◆ EXERCISE
Could you set down the lines from the first line of the entries below through the line with "live presentation on", exactly and with no pictures?

◆ RECORDS PROVIDED
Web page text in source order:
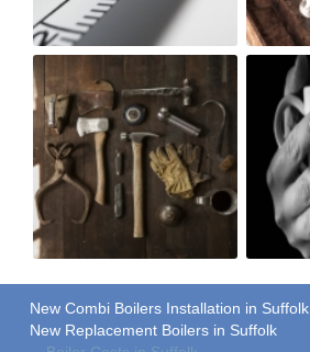
New Combi Boilers Installation in Suffolk
New Replacement Boilers in Suffolk
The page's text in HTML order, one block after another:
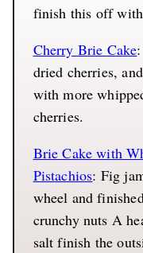
finish this off with
Cherry Brie Cake
dried cherries,
with more
cherries.
Brie Cake with
Pistachios: Fig
wheel and
crunchy nuts A
salt finish the
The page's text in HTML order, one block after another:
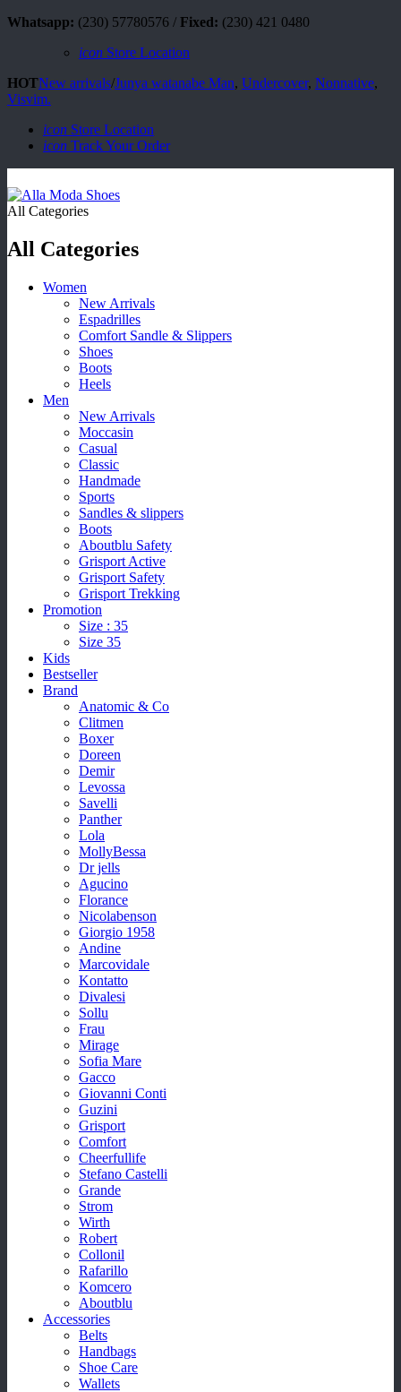
Whatsapp: (230) 57780576 / Fixed: (230) 421 0480
icon Store Location
HOTNew arrivals/Junya watanabe Man, Undercover, Nonnative,
Visvim.
icon Store Location
icon Track Your Order
All Categories
All Categories
Women
New Arrivals
Espadrilles
Comfort Sandle & Slippers
Shoes
Boots
Heels
Men
New Arrivals
Moccasin
Casual
Classic
Handmade
Sports
Sandles & slippers
Boots
Aboutblu Safety
Grisport Active
Grisport Safety
Grisport Trekking
Promotion
Size : 35
Size 35
Kids
Bestseller
Brand
Anatomic & Co
Clitmen
Boxer
Doreen
Demir
Levossa
Savelli
Panther
Lola
MollyBessa
Dr jells
Agucino
Florance
Nicolabenson
Giorgio 1958
Andine
Marcovidale
Kontatto
Divalesi
Sollu
Frau
Mirage
Sofia Mare
Gacco
Giovanni Conti
Guzini
Grisport
Comfort
Cheerfullife
Stefano Castelli
Grande
Strom
Wirth
Robert
Collonil
Rafarillo
Komcero
Aboutblu
Accessories
Belts
Handbags
Shoe Care
Wallets
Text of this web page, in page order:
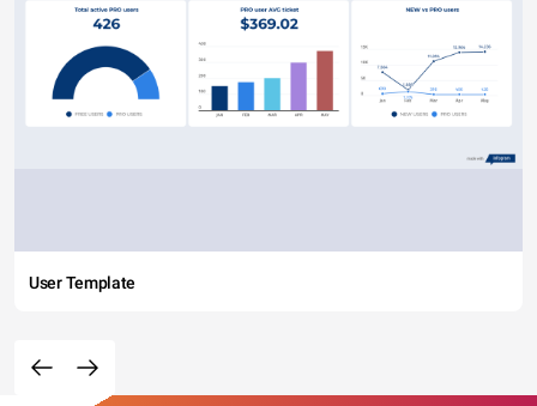
User Template
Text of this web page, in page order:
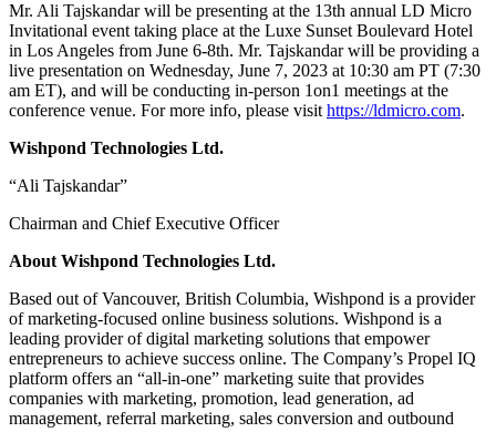
Mr. Ali Tajskandar will be presenting at the 13th annual LD Micro
Invitational event taking place at the Luxe Sunset Boulevard Hotel
in Los Angeles from June 6-8th. Mr. Tajskandar will be providing a
live presentation on Wednesday, June 7, 2023 at 10:30 am PT (7:30
am ET), and will be conducting in-person 1on1 meetings at the
conference venue. For more info, please visit https://ldmicro.com.
Wishpond Technologies Ltd.
“Ali Tajskandar”
Chairman and Chief Executive Officer
About Wishpond Technologies Ltd.
Based out of Vancouver, British Columbia, Wishpond is a provider
of marketing-focused online business solutions. Wishpond is a
leading provider of digital marketing solutions that empower
entrepreneurs to achieve success online. The Company’s Propel IQ
platform offers an “all-in-one” marketing suite that provides
companies with marketing, promotion, lead generation, ad
management, referral marketing, sales conversion and outbound

◆ WORKED SOLUTION
Web page text in source order:
New Combi Boilers Installation in Suffolk
New Replacement Boilers in Suffolk
The page's text in HTML order, one block after another:
finish this off with
Cherry Brie Cake
dried cherries,
with more
cherries.
Brie Cake with
Pistachios: Fig
wheel and
crunchy nuts A
salt finish the
The page's text in HTML order, one block after another:
Whatsapp: (230) 57780576 / Fixed: (230) 421 0480
icon Store Location
HOTNew arrivals/Junya watanabe Man, Undercover, Nonnative,
Visvim.
icon Store Location
icon Track Your Order
All Categories
All Categories
Women
New Arrivals
Espadrilles
Comfort Sandle & Slippers
Shoes
Boots
Heels
Men
New Arrivals
Moccasin
Casual
Classic
Handmade
Sports
Sandles & slippers
Boots
Aboutblu Safety
Grisport Active
Grisport Safety
Grisport Trekking
Promotion
Size : 35
Size 35
Kids
Bestseller
Brand
Anatomic & Co
Clitmen
Boxer
Doreen
Demir
Levossa
Savelli
Panther
Lola
MollyBessa
Dr jells
Agucino
Florance
Nicolabenson
Giorgio 1958
Andine
Marcovidale
Kontatto
Divalesi
Sollu
Frau
Mirage
Sofia Mare
Gacco
Giovanni Conti
Guzini
Grisport
Comfort
Cheerfullife
Stefano Castelli
Grande
Strom
Wirth
Robert
Collonil
Rafarillo
Komcero
Aboutblu
Accessories
Belts
Handbags
Shoe Care
Wallets
Text of this web page, in page order:
User Template
Text of this web page, in page order:
Mr. Ali Tajskandar will be presenting at the 13th annual LD Micro
Invitational event taking place at the Luxe Sunset Boulevard Hotel
in Los Angeles from June 6-8th. Mr. Tajskandar will be providing a
live presentation on Wednesday, June 7, 2023 at 10:30 am PT (7:30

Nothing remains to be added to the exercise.